When Anthem recently asked for an average 13.8 percent increase on its small employer group plans, the company said increasing medical costs and an uptick in member use of medical services were key drivers in that proposed increase.
Anthem also blamed new federal mandates and cost-sharing and tax changes under the Affordable Care Act for the increase in costs.
State insurance regulators rejected the request and allowed for a more modest 12.8 percent increase instead, saying Anthem slightly overstated the impact of rising medical costs and utilizations rates.
In a written statement, Anthem said it shares its “members’ concerns over the rising cost of health care,” but the primary driver of rate increases is the rising cost of medical care.
“We continue to be concerned with claims cost, which by our own actuarial analysis is growing by double digits,” the company said. “We owe it to our members to cover those costs.”
In most cases, rate requests that have been rejected in recent years were scaled back only slightly, Lombardo said. And while that has provided some relief to policyholders, trend lines are beginning to change.
Lombardo said more insurers are once again asking — and receiving — permission to raise rates by double digits as consumers are beginning to utilize medical services more than they did in recent years.
“We are starting to see utilization trends increase again,” Lombardo said.

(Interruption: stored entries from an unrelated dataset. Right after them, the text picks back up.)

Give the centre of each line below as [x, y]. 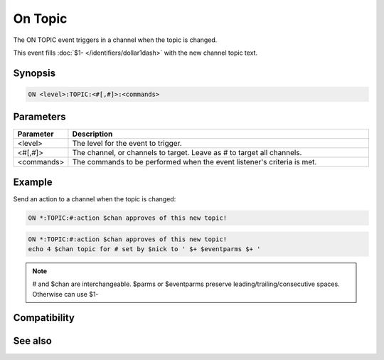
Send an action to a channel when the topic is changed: [95, 198]
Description [92, 134]
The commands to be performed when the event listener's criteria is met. [194, 162]
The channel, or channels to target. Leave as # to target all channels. [187, 153]
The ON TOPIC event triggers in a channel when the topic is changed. [115, 40]
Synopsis [34, 73]
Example [33, 182]
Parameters [39, 117]
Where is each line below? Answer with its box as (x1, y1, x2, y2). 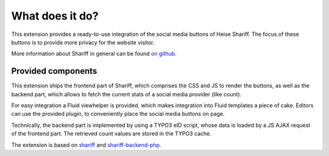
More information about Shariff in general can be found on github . (11, 50, 177, 57)
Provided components (11, 66, 97, 76)
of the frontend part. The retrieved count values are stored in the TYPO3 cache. (11, 130, 211, 137)
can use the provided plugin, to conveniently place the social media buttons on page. (11, 110, 225, 118)
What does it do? (11, 9, 99, 23)
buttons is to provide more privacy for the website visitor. (11, 38, 155, 46)
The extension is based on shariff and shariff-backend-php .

So far, Anthem’s 12.8 percent rate increase is the largest increase among the state’s top five insurers. Farmington-based Connecticare has been granted a 12.2 percent increase on its small group plan used by 3,000 policyholders. Aetna and Oxford Health Plans have also been granted double digit rate increases on small and large groups plans.
The rate review process in Connecticut came under fire in recent years after several insurers proposed and received permission to raise rates by 20 percent or more.
Health care and patient advocates raised concerns, arguing the rate review process in Connecticut was inadequate. The state legislature began taking a look at the issue and proposed various bills to increase transparency over the process.
It eventually led to an agreement last year between Insurance Commissioner Thomas Leonardi and State Healthcare Advocate Victoria Veltri to hold up to four public hearings on rate request increases of 15 percent or more.
Meanwhile, on the federal level, the Department of Health and Human Services also urged greater oversight by states over the rate review process and provided grants so states could beef up their regulatory ability.
In 2010, Connecticut received a $1 million federal grant to beef of its rate review process, and since then the office has tried to increase transparency by posting online all rate increase requests.
For its part, the insurance industry hasn’t voiced major issues with rate request rejections over the last few years.
Keith Stover, a lobbyist for the Connecticut Association of Health Plans, said as long as rate reviews are driven by math and not politics or rhetoric, the industry won’t have major complaints.
“Actuaries can come to different conclusions about what the right number is,” Stover said. “But as long as the rate review process is actuarially driven, I think that is what insurers hope for. The industry has a great deal of confidence that the Connecticut Insurance Department is driven by math and not politics.”
Stover said the rate rejections also provide ample evidence that state insurance regulators are doing their job effectively.